Tuesday, March 16, 2010

Buttercups (Ranunculus glaberrimus) blooming in the prairie, 3/16/10. In spite of our northern location and occasional cold weather (though not this winter so much), several native plants bloom here even in late winter.

You were just spared a diatribe about the current state of academic training for musicians, because I wanted to get past that frustration with a simple proposal for improving the situation. My fantasy is that we could create music workshops based loosely on training for creative writers, where musicians could be treated as artists and present their work to their peers. I have heard writers complain about writers' workshops, that their peers give inane and unnecessarily critical responses, that you can't teach writing anyway.
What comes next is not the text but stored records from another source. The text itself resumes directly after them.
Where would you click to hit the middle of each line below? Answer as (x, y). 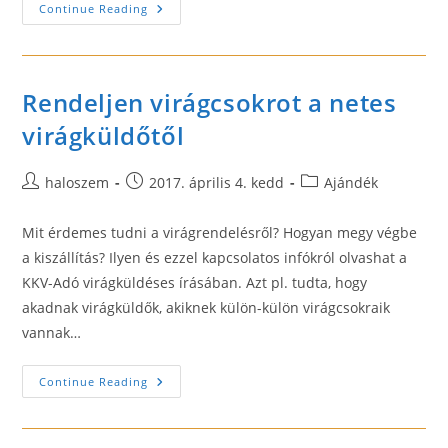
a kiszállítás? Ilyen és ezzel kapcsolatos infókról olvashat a (215, 257)
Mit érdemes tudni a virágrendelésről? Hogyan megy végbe (220, 232)
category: (331, 202)
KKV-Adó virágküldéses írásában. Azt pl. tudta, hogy (195, 282)
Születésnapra (202, 50)
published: (161, 202)
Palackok (180, 36)
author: (46, 202)
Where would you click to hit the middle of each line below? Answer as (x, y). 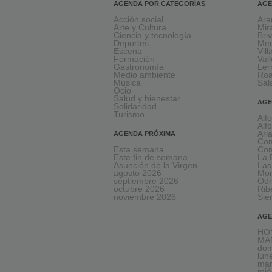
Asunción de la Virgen (155, 166)
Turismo (129, 115)
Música (127, 83)
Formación (134, 59)
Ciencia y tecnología (152, 36)
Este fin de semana (151, 158)
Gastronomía (139, 67)
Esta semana (139, 150)
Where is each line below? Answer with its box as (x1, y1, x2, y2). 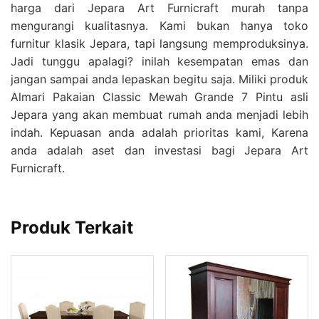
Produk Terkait (11, 216, 133, 238)
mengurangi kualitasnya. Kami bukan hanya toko (11, 18, 308, 33)
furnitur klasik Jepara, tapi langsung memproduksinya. (11, 36, 308, 51)
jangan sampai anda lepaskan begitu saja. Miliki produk (11, 71, 308, 86)
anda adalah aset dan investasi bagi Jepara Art (11, 142, 308, 157)
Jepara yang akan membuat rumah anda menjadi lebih (11, 107, 308, 122)
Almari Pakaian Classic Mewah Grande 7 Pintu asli (11, 89, 308, 104)
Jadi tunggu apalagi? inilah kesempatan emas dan (11, 53, 308, 68)
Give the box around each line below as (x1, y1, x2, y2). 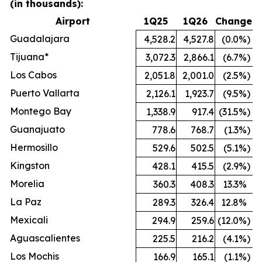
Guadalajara (10, 32, 70, 44)
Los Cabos (10, 68, 57, 81)
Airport (55, 15, 90, 27)
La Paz (10, 195, 42, 208)
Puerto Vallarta (10, 87, 80, 99)
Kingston (10, 159, 50, 171)
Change (215, 15, 252, 27)
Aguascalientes (10, 232, 80, 244)
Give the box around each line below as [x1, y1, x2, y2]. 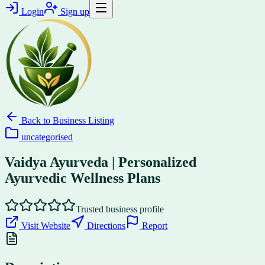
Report [140, 220, 167, 231]
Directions [85, 220, 125, 231]
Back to [19, 115, 53, 125]
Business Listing [53, 115, 114, 125]
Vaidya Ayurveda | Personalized [5, 154, 196, 170]
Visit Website [19, 220, 70, 231]
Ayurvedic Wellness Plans [5, 170, 160, 186]
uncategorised [21, 132, 73, 142]
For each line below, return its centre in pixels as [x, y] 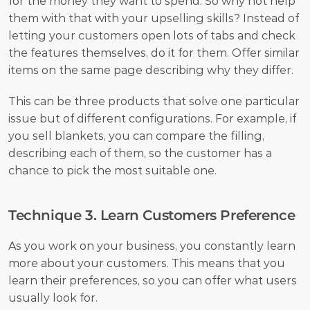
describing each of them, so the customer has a [140, 153]
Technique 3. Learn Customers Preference [152, 215]
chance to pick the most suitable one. [112, 170]
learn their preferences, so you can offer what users [153, 280]
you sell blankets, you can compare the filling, [136, 136]
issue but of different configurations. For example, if [152, 118]
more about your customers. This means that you [147, 263]
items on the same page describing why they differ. [152, 70]

All true, but that isn't the point. Education is about teaching and learning, sure, but for artists it is also about having a little institutional support while you find your voice and work it a bit. Currently, music programs don't allow this because the political structure is such that your peers don't matter; only the faculty's evaluation matters. A music student is NOT an artist in the current system. To empower the students as artists and give them a voice would ideally serve to open up the area of inquiry. Not just about unlistenable "new" music, but about songwriting, about music built out of vernacular traditions. Things the teachers might have to learn about. It is very hard, maybe even impossible, for the medieval power relationships in academic music departments to evolve beyond their dictatorial nature, but music departments aren't getting more relevant as time goes on, and the world no longer cares if you can properly resolve a German sixth chord. They do care if you have the funk, though. I just got a smile fantasizing a course called Getting the Funk 101--just the thing to replace 12-tone theory, which is an absolute waste of time. I had a writers-workshop structure built into a "music production" course I designed at WSU (end run around the deadly "composition" classes), to use this method for students to present their work in the recording studio to each other, but budget cuts several years ago utterly destroyed any hope of introducing new curriculum for the foreseeable future, and of course, now I am no longer teaching there. It's still a good idea though.